Work request: Exact retyping of the data: please keep every word and drop each picture.

+-------+

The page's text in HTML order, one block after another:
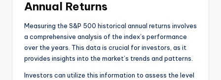
Annual Returns
Measuring the S&P 500 historical annual returns involves
a comprehensive analysis of the index’s performance
over the years. This data is crucial for investors, as it
provides insights into the market’s trends and patterns.
Investors can utilize this information to assess the level
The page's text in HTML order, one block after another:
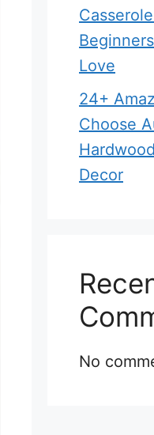
Love
24+
Choose
Decor
No
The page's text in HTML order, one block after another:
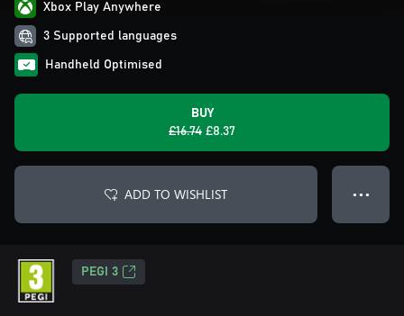
Xbox Play Anywhere
3 Supported languages
Handheld Optimised
BUY
£16.74 £8.37
ADD TO WISHLIST ● ● ●
PEGI 3
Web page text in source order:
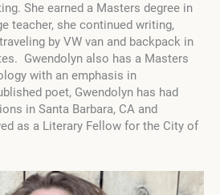
She earned a Masters degree in
teacher, she continued writing,
by VW van and backpack in
Gwendolyn also has a Masters
with an emphasis in
poet, Gwendolyn has had
in Santa Barbara, CA and
as a Literary Fellow for the City of
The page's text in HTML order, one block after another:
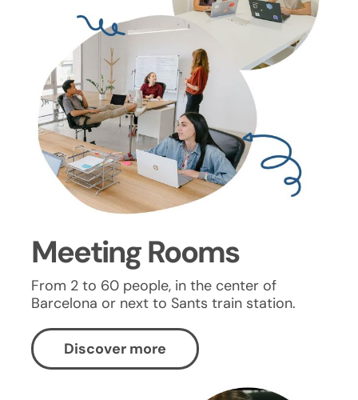
Meeting Rooms
From 2 to 60 people, in the center of
Barcelona or next to Sants train station.
Discover more
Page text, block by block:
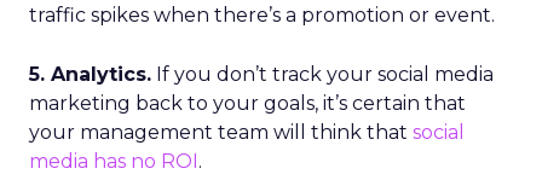
traffic spikes when there’s a promotion or event.
5. Analytics. If you don’t track your social media
marketing back to your goals, it’s certain that
your management team will think that social
media has no ROI.
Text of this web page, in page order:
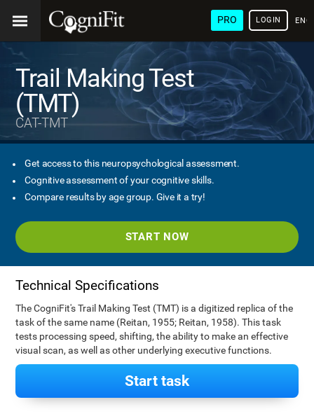
PRO LOGIN
Trail Making Test
(TMT)
CAT-TMT
Get access to this neuropsychological assessment.
Cognitive assessment of your cognitive skills.
Compare results by age group. Give it a try!
START NOW
Technical Specifications
The CogniFit's Trail Making Test (TMT) is a digitized replica of the
task of the same name (Reitan, 1955; Reitan, 1958). This task
tests processing speed, shifting, the ability to make an effective
visual scan, as well as other underlying executive functions.
Start task
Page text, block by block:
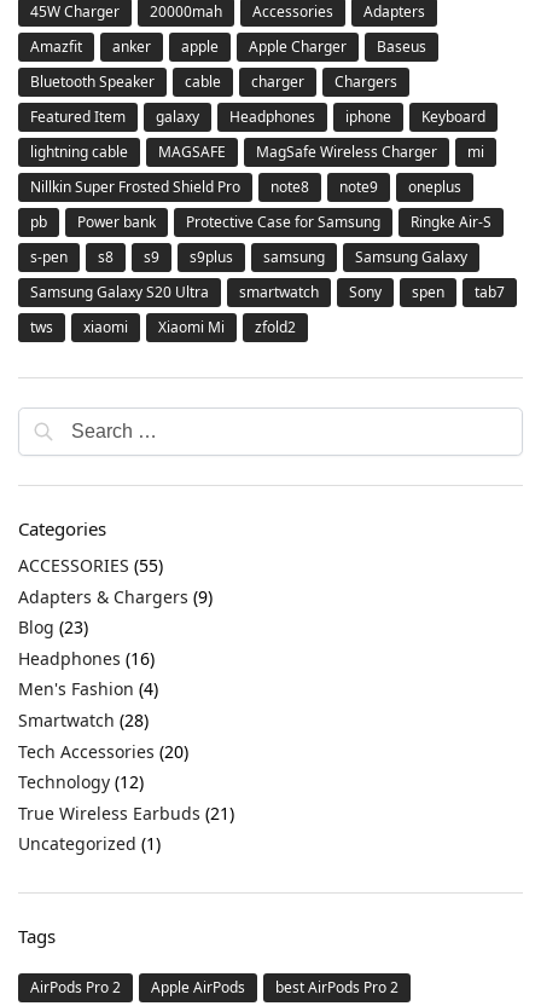
45W Charger 20000mah Accessories
Adapters
Amazfit
anker apple Apple Charger
Baseus
Bluetooth Speaker
cable charger
Chargers
Featured Item
galaxy Headphones iphone
Keyboard
lightning cable
MAGSAFE MagSafe Wireless Charger
mi
Nillkin Super Frosted Shield Pro
note8 note9
oneplus
pb
Power bank Protective Case for Samsung
Ringke Air-S
s-pen
s8 s9 s9plus samsung
Samsung Galaxy
Samsung Galaxy S20 Ultra
smartwatch Sony spen
tab7
tws
xiaomi Xiaomi Mi zfold2
Categories
ACCESSORIES (55)
Adapters & Chargers (9)
Blog (23)
Headphones (16)
Men's Fashion (4)
Smartwatch (28)
Tech Accessories (20)
Technology (12)
True Wireless Earbuds (21)
Uncategorized (1)
Tags
AirPods Pro 2 Apple AirPods
best AirPods Pro 2
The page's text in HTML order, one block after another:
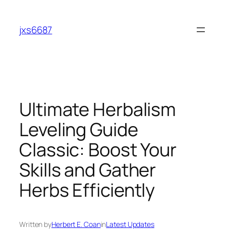
content
jxs6687
Ultimate Herbalism
Leveling Guide
Classic: Boost Your
Skills and Gather
Herbs Efficiently
Written byHerbert E. CoaninLatest Updates
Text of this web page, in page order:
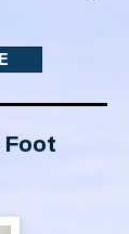
Foot
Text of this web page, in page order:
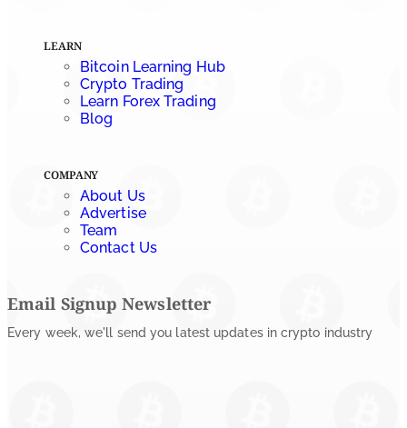
LEARN
Bitcoin Learning Hub
Crypto Trading
Learn Forex Trading
Blog
COMPANY
About Us
Advertise
Team
Contact Us
Email Signup Newsletter
Every week, we'll send you latest updates in crypto industry

+-------+

Task response:
The page's text in HTML order, one block after another:
Annual Returns
Measuring the S&P 500 historical annual returns involves
a comprehensive analysis of the index’s performance
over the years. This data is crucial for investors, as it
provides insights into the market’s trends and patterns.
Investors can utilize this information to assess the level
The page's text in HTML order, one block after another:
Love
24+
Choose
Decor
No
The page's text in HTML order, one block after another:
Xbox Play Anywhere
3 Supported languages
Handheld Optimised
BUY
£16.74 £8.37
ADD TO WISHLIST ● ● ●
PEGI 3
Web page text in source order:
She earned a Masters degree in
teacher, she continued writing,
by VW van and backpack in
Gwendolyn also has a Masters
with an emphasis in
poet, Gwendolyn has had
in Santa Barbara, CA and
as a Literary Fellow for the City of
The page's text in HTML order, one block after another:
Meeting Rooms
From 2 to 60 people, in the center of
Barcelona or next to Sants train station.
Discover more
Page text, block by block:
traffic spikes when there’s a promotion or event.
5. Analytics. If you don’t track your social media
marketing back to your goals, it’s certain that
your management team will think that social
media has no ROI.
Text of this web page, in page order:
PRO LOGIN
Trail Making Test
(TMT)
CAT-TMT
Get access to this neuropsychological assessment.
Cognitive assessment of your cognitive skills.
Compare results by age group. Give it a try!
START NOW
Technical Specifications
The CogniFit's Trail Making Test (TMT) is a digitized replica of the
task of the same name (Reitan, 1955; Reitan, 1958). This task
tests processing speed, shifting, the ability to make an effective
visual scan, as well as other underlying executive functions.
Start task
Page text, block by block:
45W Charger 20000mah Accessories
Adapters
Amazfit
anker apple Apple Charger
Baseus
Bluetooth Speaker
cable charger
Chargers
Featured Item
galaxy Headphones iphone
Keyboard
lightning cable
MAGSAFE MagSafe Wireless Charger
mi
Nillkin Super Frosted Shield Pro
note8 note9
oneplus
pb
Power bank Protective Case for Samsung
Ringke Air-S
s-pen
s8 s9 s9plus samsung
Samsung Galaxy
Samsung Galaxy S20 Ultra
smartwatch Sony spen
tab7
tws
xiaomi Xiaomi Mi zfold2
Categories
ACCESSORIES (55)
Adapters & Chargers (9)
Blog (23)
Headphones (16)
Men's Fashion (4)
Smartwatch (28)
Tech Accessories (20)
Technology (12)
True Wireless Earbuds (21)
Uncategorized (1)
Tags
AirPods Pro 2 Apple AirPods
best AirPods Pro 2
The page's text in HTML order, one block after another:
content
jxs6687
Ultimate Herbalism
Leveling Guide
Classic: Boost Your
Skills and Gather
Herbs Efficiently
Written byHerbert E. CoaninLatest Updates
Text of this web page, in page order:
Foot
Text of this web page, in page order:
LEARN
Bitcoin Learning Hub
Crypto Trading
Learn Forex Trading
Blog
COMPANY
About Us
Advertise
Team
Contact Us
Email Signup Newsletter
Every week, we'll send you latest updates in crypto industry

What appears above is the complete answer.